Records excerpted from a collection
*** Block opens ***

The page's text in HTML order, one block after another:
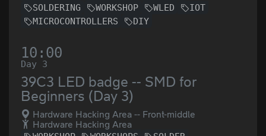
SOLDERING
WORKSHOP WLED
IOT
MICROCONTROLLERS
DIY
10:00
Day 3
39C3 LED badge -- SMD for
Beginners (Day 3)
Hardware Hacking Area -- Front-middle
Hardware Hacking Area
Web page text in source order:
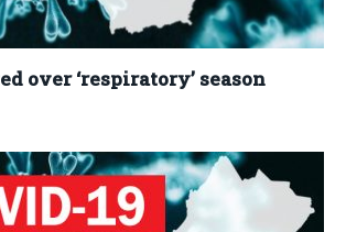
over ‘respiratory’ season
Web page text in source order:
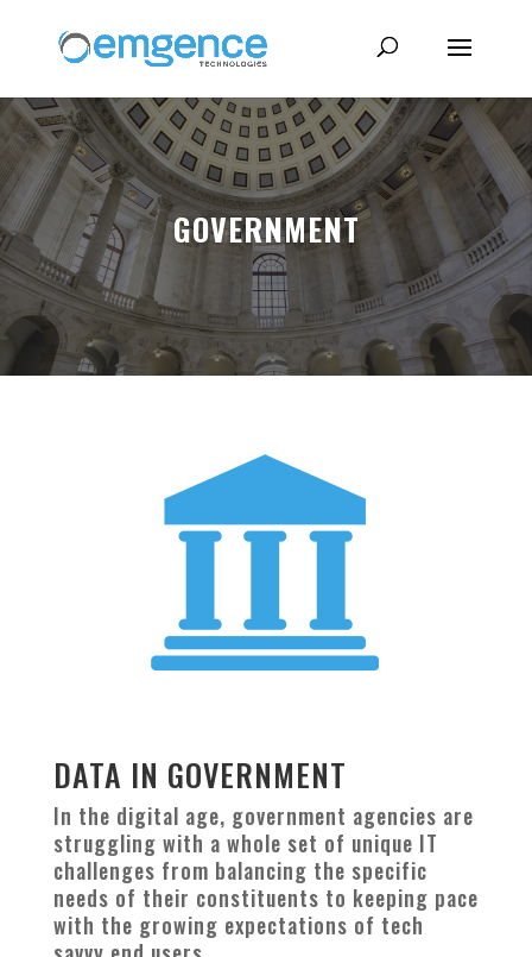
GOVERNMENT
DATA IN GOVERNMENT
In the digital age, government agencies are
struggling with a whole set of unique IT
challenges from balancing the specific
needs of their constituents to keeping pace
with the growing expectations of tech
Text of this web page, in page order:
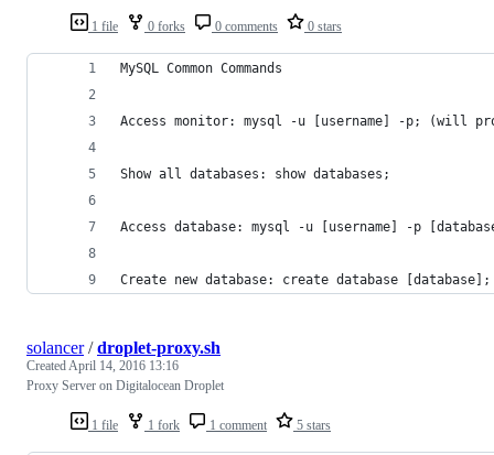
1 file 0 forks 0 comments 0 stars
MySQL Common Commands
Access monitor: mysql -u [username] -p; (will
Show all databases: show databases;
Access database: mysql -u [username] -p
Create new database: create database [database];
1 file 1 fork 1 comment 5 stars
solancer/droplet-proxy.sh
CreatedApril 14, 2016 13:16
Proxy Server on Digitalocean Droplet
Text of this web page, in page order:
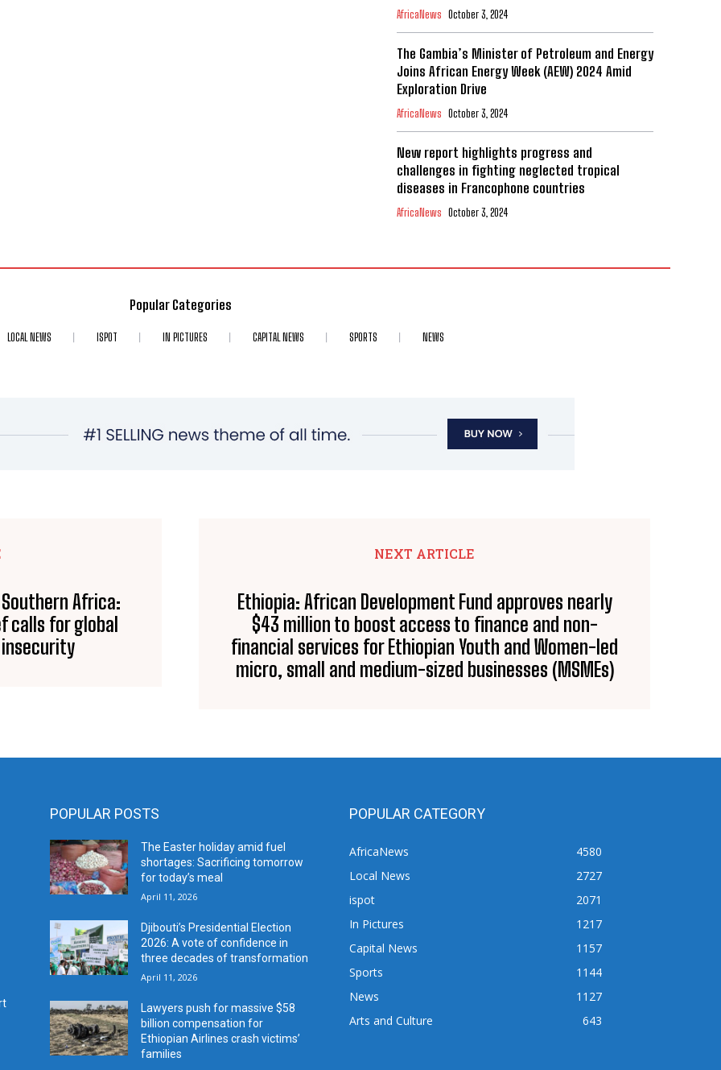
AfricaNews October 3, 2024
The Gambia’s Minister of Petroleum and Energy
Joins African Energy Week (AEW) 2024 Amid
Exploration Drive
AfricaNews October 3, 2024
New report highlights progress and
challenges in fighting neglected tropical
diseases in Francophone countries
AfricaNews October 3, 2024
Popular Categories
LOCAL NEWS ISPOT IN PICTURES CAPITAL NEWS SPORTS NEWS
Africa:
calls for global
NEXT ARTICLE
Ethiopia: African Development Fund approves nearly
$43 million to boost access to finance and non-
financial services for Ethiopian Youth and Women-led
micro, small and medium-sized businesses (MSMEs)
POPULAR POSTS
The Easter holiday amid fuel
shortages: Sacrificing tomorrow
for today’s meal
April 11, 2026
Djibouti’s Presidential Election
2026: A vote of confidence in
three decades of transformation
April 11, 2026
Lawyers push for massive $58
billion compensation for
Ethiopian Airlines crash victims’
families
POPULAR CATEGORY
AfricaNews
4580
Local News
2727
ispot
2071
In Pictures
1217
Capital News
1157
Sports
1144
News
1127
Arts and Culture
643
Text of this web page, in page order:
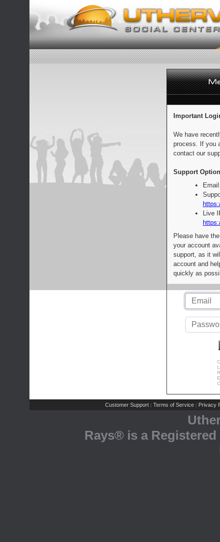
Important
We have
process. If you
contact our
Support
Live
Please have
your account
support, as it
account and
quickly as
Customer Support | Terms of Service | Privacy
Rays® is a
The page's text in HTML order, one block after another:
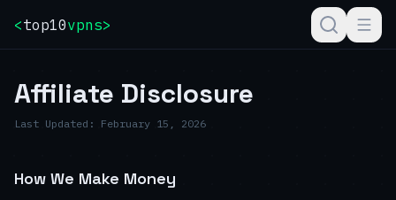
<top10vpns>
Affiliate Disclosure
Last Updated: February 15, 2026
How We Make Money
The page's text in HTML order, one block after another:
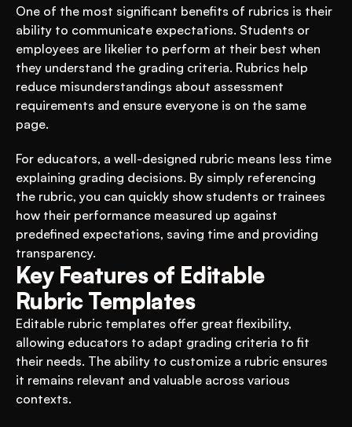
One of the most significant benefits of rubrics is their
ability to communicate expectations. Students or
employees are likelier to perform at their best when
they understand the grading criteria. Rubrics help
reduce misunderstandings about assessment
requirements and ensure everyone is on the same
page.
For educators, a well-designed rubric means less time
explaining grading decisions. By simply referencing
the rubric, you can quickly show students or trainees
how their performance measured up against
predefined expectations, saving time and providing
transparency.
Key Features of Editable
Rubric Templates
Editable rubric templates offer great flexibility,
allowing educators to adapt grading criteria to fit
their needs. The ability to customize a rubric ensures
it remains relevant and valuable across various
contexts.
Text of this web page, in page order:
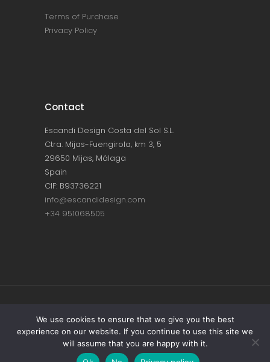
Terms of Purchase
Privacy Policy
Contact
Escandi Design Costa del Sol S.L.
Ctra. Mijas-Fuengirola, km 3, 5
29650 Mijas, Málaga
Spain
CIF: B93736221
info@escandidesign.com
+34 951068505
Copyright © ESCANDI DESIGN |PRIVACY
POLICY
Made with love by NEST387
We use cookies to ensure that we give you the best
experience on our website. If you continue to use this site we
will assume that you are happy with it.
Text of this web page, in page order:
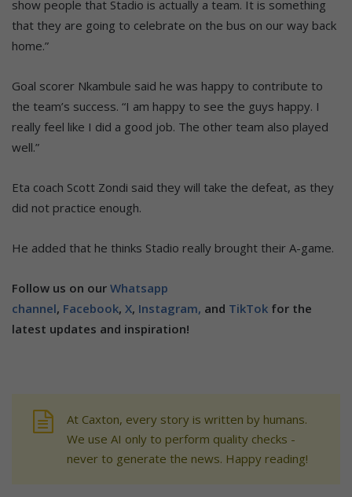
show people that Stadio is actually a team. It is something
that they are going to celebrate on the bus on our way back
home.”
Goal scorer Nkambule said he was happy to contribute to
the team’s success. “I am happy to see the guys happy. I
really feel like I did a good job. The other team also played
well.”
Eta coach Scott Zondi said they will take the defeat, as they
did not practice enough.
He added that he thinks Stadio really brought their A-game.
Follow us on our Whatsapp
channel, Facebook, X, Instagram, and TikTok for the
latest updates and inspiration!
At Caxton, every story is written by humans.
We use AI only to perform quality checks -
never to generate the news. Happy reading!
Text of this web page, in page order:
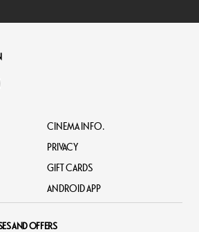
CINEMA INFO.
PRIVACY
GIFT CARDS
ANDROID APP
AND OFFERS
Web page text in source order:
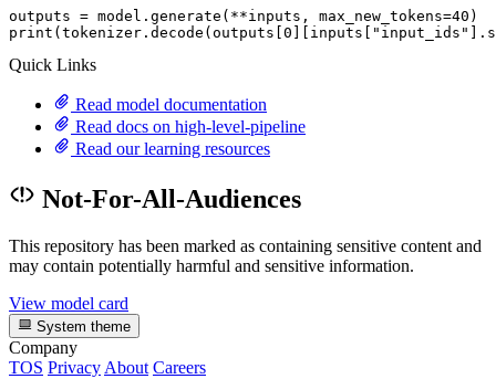
outputs = model.generate(**inputs, max_new_tokens=40
print (tokenizer.decode(outputs[ 0 ][inputs[ "input_ids"
Quick Links
Read model documentation
Read docs on high-level-pipeline
Read our learning resources
Not-For-All-Audiences
This repository has been marked as containing sensitive content and
may contain potentially harmful and sensitive information.
View model card
System theme
Company
TOS Privacy About Careers
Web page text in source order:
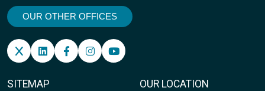
OUR OTHER OFFICES
SITEMAP OUR LOCATION
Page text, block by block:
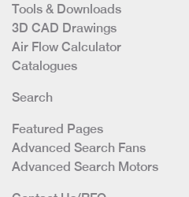
Tools & Downloads
3D CAD Drawings
Air Flow Calculator
Catalogues
Search
Featured Pages
Advanced Search Fans
Advanced Search Motors
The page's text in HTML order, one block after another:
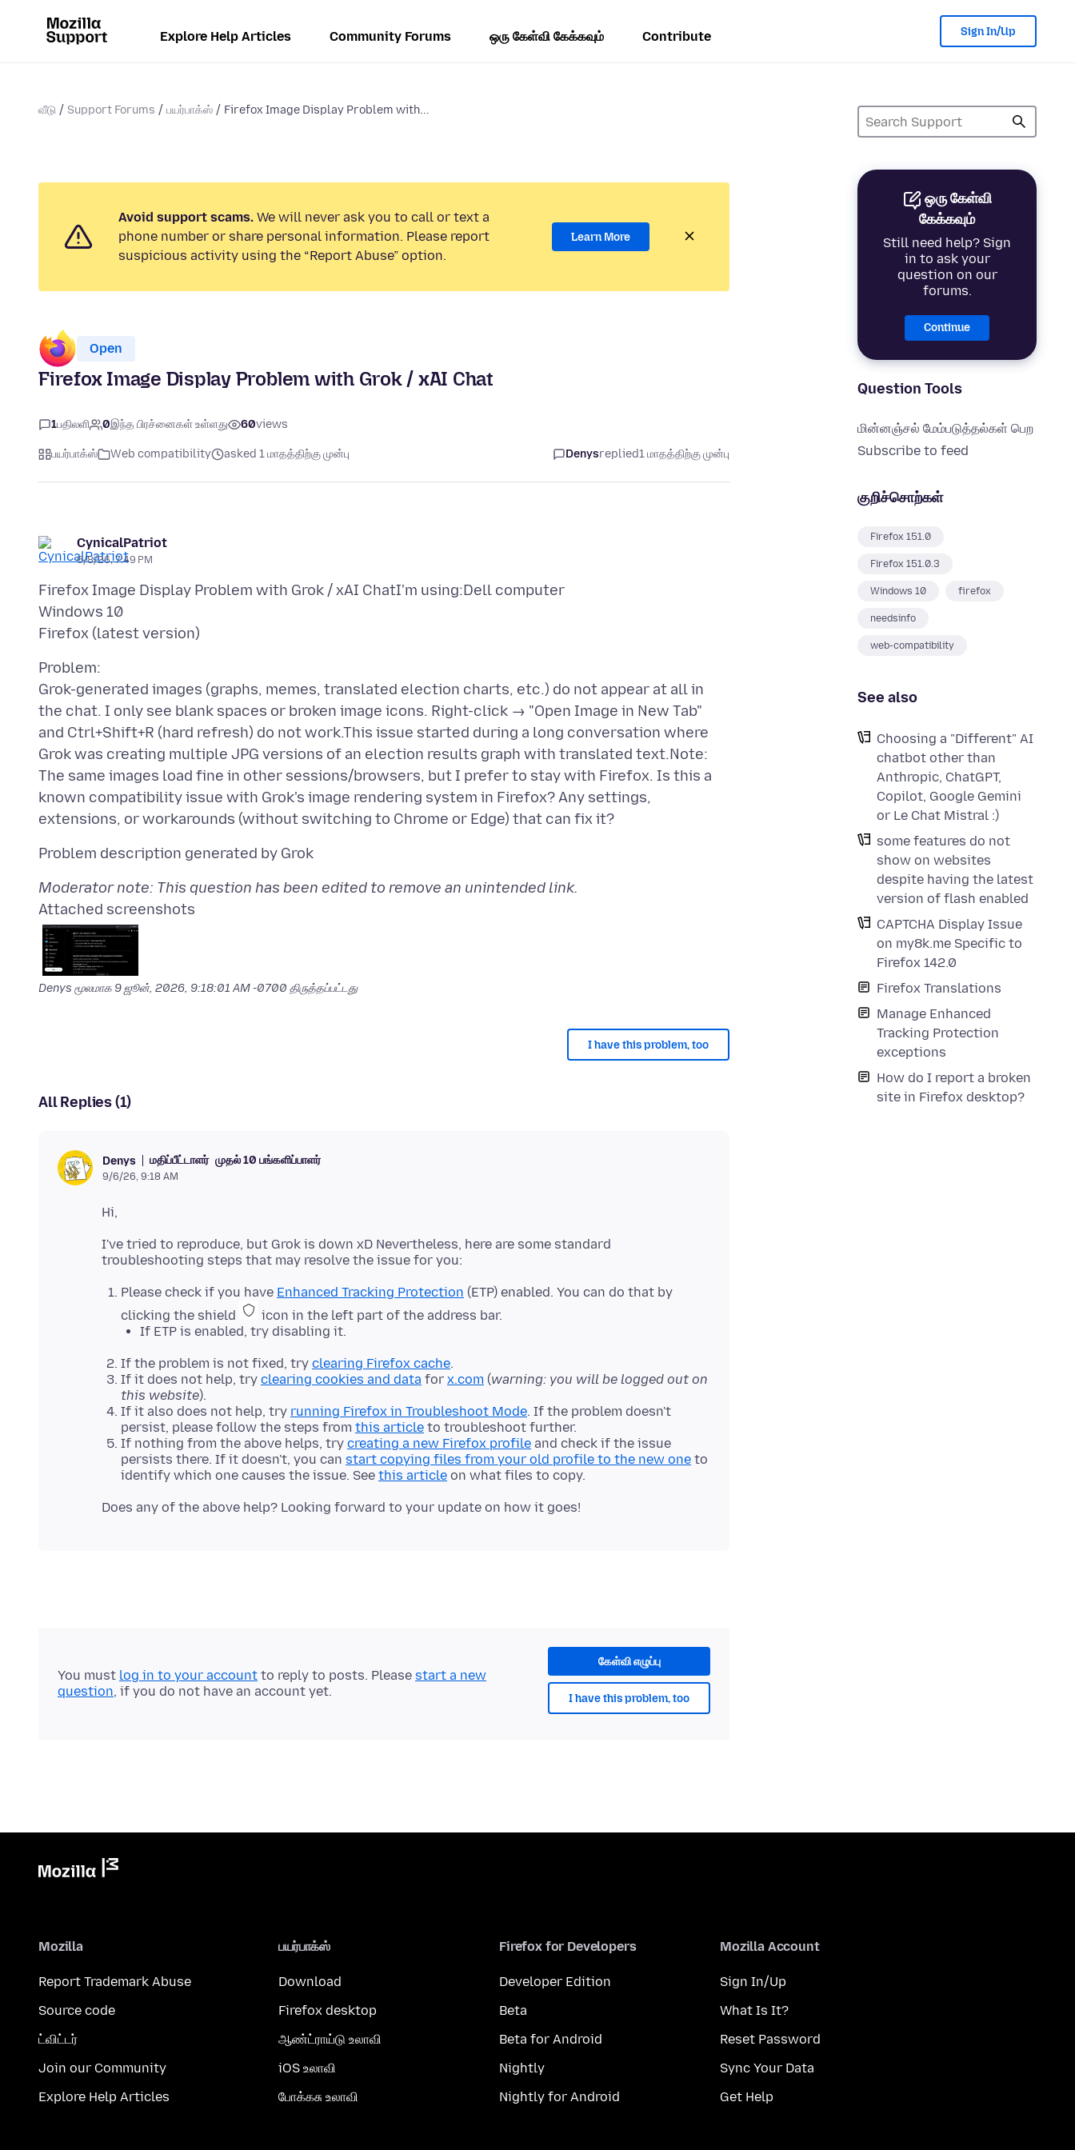
Explore Help Articles Community Forums ஒரு கேள்வி கேக்கவும் Contribute Sign In/Up
வீடு Support Forums பயர்பாக்ஸ் Firefox Image Display Problem with...
ஒரு கேள்வி
கேக்கவும்
Still need help? Sign
in to ask your
question on our
forums.
Continue
Question Tools
மின்னஞ்சல் மேம்படுத்தல்கள் பெற
Subscribe to feed
குறிச்சொற்கள்
Firefox 151.0
Firefox 151.0.3
Windows 10 firefox
needsinfo
web-compatibility
See also
Choosing a "Different" AI
chatbot other than
Anthropic, ChatGPT,
Copilot, Google Gemini
or Le Chat Mistral :)
some features do not
show on websites
despite having the latest
version of flash enabled
CAPTCHA Display Issue
on my8k.me Specific to
Firefox 142.0
Firefox Translations
Manage Enhanced
Tracking Protection
exceptions
How do I report a broken
site in Firefox desktop?
Avoid support scams. We will never ask you to call or text a
phone number or share personal information. Please report
suspicious activity using the “Report Abuse” option.
Learn More
Open
Firefox Image Display Problem with Grok / xAI Chat
1பதிலளி 0இந்த பிரச்னைகள் உள்ளது 60views
பயர்பாக்ஸ் Web compatibility asked 1 மாதத்திற்கு முன்பு Denysreplied1 மாதத்திற்கு முன்பு
CynicalPatriot
6/8/26, 7:49 PM
Firefox Image Display Problem with Grok / xAI ChatI'm using:Dell computer
Windows 10
Problem:
Grok-generated images (graphs, memes, translated election charts, etc.) do not appear at all in
the chat. I only see blank spaces or broken image icons. Right-click → "Open Image in New Tab"
and Ctrl+Shift+R (hard refresh) do not work.This issue started during a long conversation where
Grok was creating multiple JPG versions of an election results graph with translated text.Note:
The same images load fine in other sessions/browsers, but I prefer to stay with Firefox. Is this a
known compatibility issue with Grok's image rendering system in Firefox? Any settings,
Moderator note: This question has been edited to remove an unintended link.
Attached screenshots
Denys மூலமாக 9 ஜூன், 2026, 9:18:01 AM -0700 திருத்தப்பட்டது
I have this problem, too
All Replies (1)
Denys மதிப்பீட்டாளர் முதல் 10 பங்களிப்பாளர்
9/6/26, 9:18 AM
I've tried to reproduce, but Grok is down xD Nevertheless, here are some standard
Please check if you have Enhanced Tracking Protection (ETP) enabled. You can do that by
clicking the shield
icon in the left part of the address bar.
If ETP is enabled, try disabling it.
If the problem is not fixed, try clearing Firefox cache.
If it does not help, try clearing cookies and data for x.com (warning: you will be logged out on
this website).
If it also does not help, try running Firefox in Troubleshoot Mode. If the problem doesn't
persist, please follow the steps from this article to troubleshoot further.
If nothing from the above helps, try creating a new Firefox profile and check if the issue
persists there. If it doesn't, you can start copying files from your old profile to the new one to
identify which one causes the issue. See this article on what files to copy.
கேள்வி எழுப்பு
I have this problem, too
You must log in to your account to reply to posts. Please start a new
question, if you do not have an account yet.
Mozilla
Report Trademark Abuse
Source code
ட்விட்டர்
Join our Community
Explore Help Articles
பயர்பாக்ஸ்
Download
Firefox desktop
ஆண்ட்ராய்டு உலாவி
iOS உலாவி
போக்கசு உலாவி
Firefox for Developers
Developer Edition
Beta
Beta for Android
Nightly
Nightly for Android
Mozilla Account
Sign In/Up
What Is It?
Reset Password
Sync Your Data
Get Help
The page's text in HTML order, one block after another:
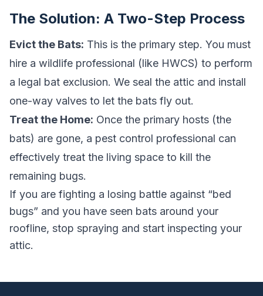
The Solution: A Two-Step Process
Evict the Bats: This is the primary step. You must
hire a wildlife professional (like HWCS) to perform
a legal bat exclusion. We seal the attic and install
one-way valves to let the bats fly out.
Treat the Home: Once the primary hosts (the
bats) are gone, a pest control professional can
effectively treat the living space to kill the
remaining bugs.
If you are fighting a losing battle against “bed
bugs” and you have seen bats around your
roofline, stop spraying and start inspecting your
attic.
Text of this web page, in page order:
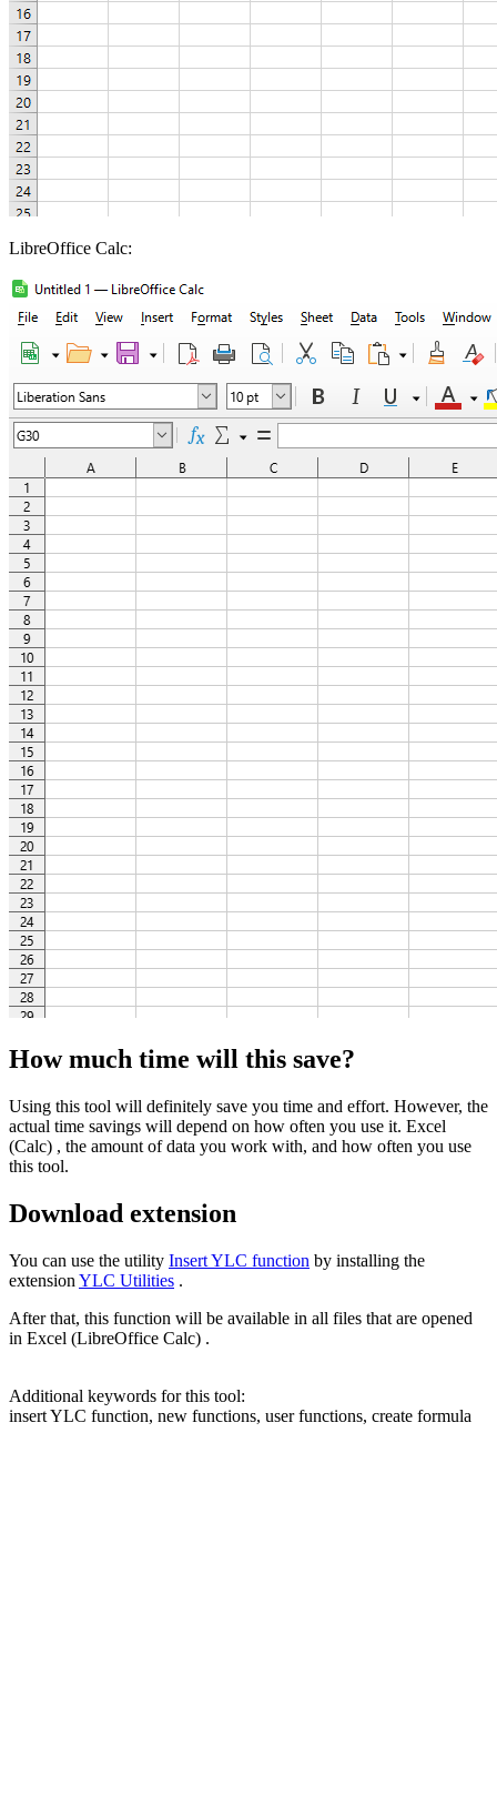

*** Block closes ***

• **TASK PROMPT**
Going by the entries above, repeat exactly the lines that start at the line with "predefined expectations, saving" and go on through the line with "will assume that you are happy with it.". Pictures are not part of the copy.

• **REPLY**
predefined expectations, saving time and providing
transparency.
Key Features of Editable
Rubric Templates
Editable rubric templates offer great flexibility,
allowing educators to adapt grading criteria to fit
their needs. The ability to customize a rubric ensures
it remains relevant and valuable across various
contexts.
Text of this web page, in page order:
Terms of Purchase
Privacy Policy
Contact
Escandi Design Costa del Sol S.L.
Ctra. Mijas-Fuengirola, km 3, 5
29650 Mijas, Málaga
Spain
CIF: B93736221
info@escandidesign.com
+34 951068505
Copyright © ESCANDI DESIGN |PRIVACY
POLICY
Made with love by NEST387
We use cookies to ensure that we give you the best
experience on our website. If you continue to use this site we
will assume that you are happy with it.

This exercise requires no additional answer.